I cobbled the mapping functions below together from two tutorials I found online (this one and this one). As you can see, this is a very different approach to mapping data, but it has clear benefits for exploratory purposes and produces fast, interactive maps… and I’ve not even added selection and filtering tools!

import json

def get_geodatasource(gdf):    
    """Get getjsondatasource from geopandas object"""
    json_data = json.dumps(json.loads(gdf.to_json()))
    return GeoJSONDataSource(geojson = json_data)

def bokeh_plot_map(gdf, column=None, title=''):
    """Plot bokeh map from GeoJSONDataSource """

    geosource = get_geodatasource(gdf)
    palette = brewer['OrRd'][8]
    palette = palette[::-1]
    vals = gdf[column]
    
    #Instantiate LinearColorMapper that linearly maps numbers in a range, into a sequence of colors.
    color_mapper = LinearColorMapper(palette=palette, low=vals.min(), high=vals.max())
    color_bar = ColorBar(color_mapper=color_mapper, label_standoff=8, width=500, height=10,
                         location=(0,0), orientation='horizontal')

    tools = 'wheel_zoom,pan,reset,hover'
    
    p = figure(title = title, height=700, width=850, toolbar_location='right', tools=tools)
    p.add_tile("CartoDB Positron", retina=True)
    p.xgrid.grid_line_color = None
    p.ygrid.grid_line_color = None
    
    # Add patch renderer to figure
    p.patches('xs','ys', source=geosource, fill_alpha=0.5, line_width=0.5, line_color='white',  
              fill_color={'field' :column , 'transform': color_mapper})
    
    # Specify figure layout.
    p.add_layout(color_bar, 'below')
    
    # Add hover
    hover = p.select_one(HoverTool)
    hover.point_policy = "follow_mouse"
    hover.tooltips = [("Borough", "@Borough"),
                      ("Neighbourhood", "@msoa11hclnm"),
                      ("Count of Listings", "@count"),
                      ("Median Price", "$@median")]
    
    return p

Reproject to Web Mercator:

msoa_gdf = pd.merge(msoagrdf, msoas, left_on='msoa11nm', right_on='MSOA11NM', how='inner')
msoa_gdf = msoa_gdf.set_geometry('geometry').set_crs('epsg:27700')
msoageo = msoa_gdf.to_crs('epsg:3785')
msoageo.total_bounds
array([-6.74542047e+03,  6.71906611e+06,  3.04361304e+03,  6.73637453e+06])

And map it!

# Need to drop the right geometry column
# as Bokeh doesn't know how to handle two
# and tries to 'serialise' the second geom.
p = bokeh_plot_map(msoageo.drop(columns=['geometry_right','index_right']), 'median', title=f'MSOA-Level Activity in {LA}')

handle = show(p, notebook_handle=True)
push_notebook(handle=handle)
🔗 Connections

And that’s it.
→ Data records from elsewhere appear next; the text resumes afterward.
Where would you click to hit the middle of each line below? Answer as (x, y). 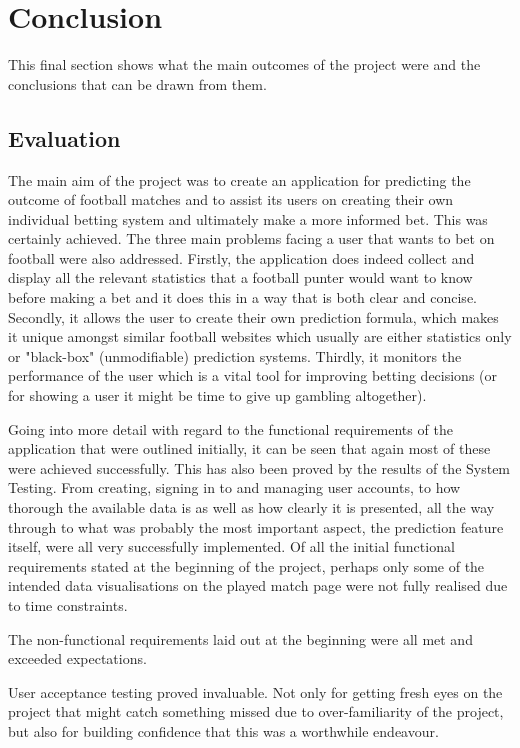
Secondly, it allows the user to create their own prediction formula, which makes (253, 316)
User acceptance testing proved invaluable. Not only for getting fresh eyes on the (255, 691)
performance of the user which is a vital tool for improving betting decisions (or (253, 375)
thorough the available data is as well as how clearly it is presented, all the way (251, 507)
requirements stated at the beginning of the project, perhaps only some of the (246, 565)
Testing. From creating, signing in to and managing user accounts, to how (234, 487)
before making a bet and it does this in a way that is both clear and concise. (242, 297)
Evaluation (64, 137)
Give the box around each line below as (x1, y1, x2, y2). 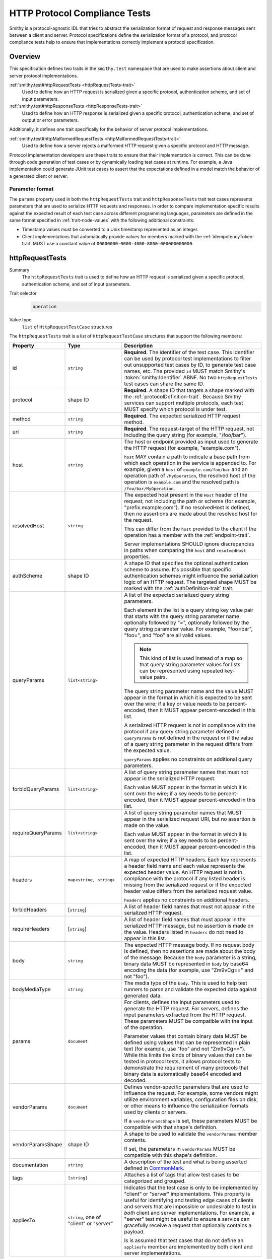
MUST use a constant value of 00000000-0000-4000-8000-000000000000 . (33, 241, 194, 247)
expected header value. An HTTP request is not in (124, 869, 243, 876)
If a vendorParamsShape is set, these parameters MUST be (124, 1117, 257, 1125)
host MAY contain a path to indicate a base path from (124, 453, 250, 460)
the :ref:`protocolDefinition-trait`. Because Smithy (124, 393, 241, 400)
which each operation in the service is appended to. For (124, 460, 257, 467)
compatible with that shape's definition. (124, 1124, 218, 1131)
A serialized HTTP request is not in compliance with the (124, 722, 256, 729)
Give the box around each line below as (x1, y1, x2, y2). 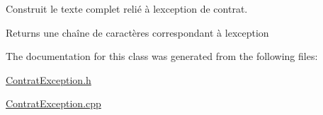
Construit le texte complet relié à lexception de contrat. (6, 1, 248, 16)
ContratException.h (6, 72, 91, 87)
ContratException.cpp (6, 96, 101, 111)
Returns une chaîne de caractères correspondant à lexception (6, 25, 269, 40)
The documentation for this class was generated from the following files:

That’s all she wrote! You’ve now covered in <10 weeks what many people might take 10 months to cover. So do not feel like either: 1) you know it all; or 2) you know nothing. You have learned a lot, but it’s probably just enough to see how much you don’t know. And that is the start of wisdom. Good luck, young Python-master!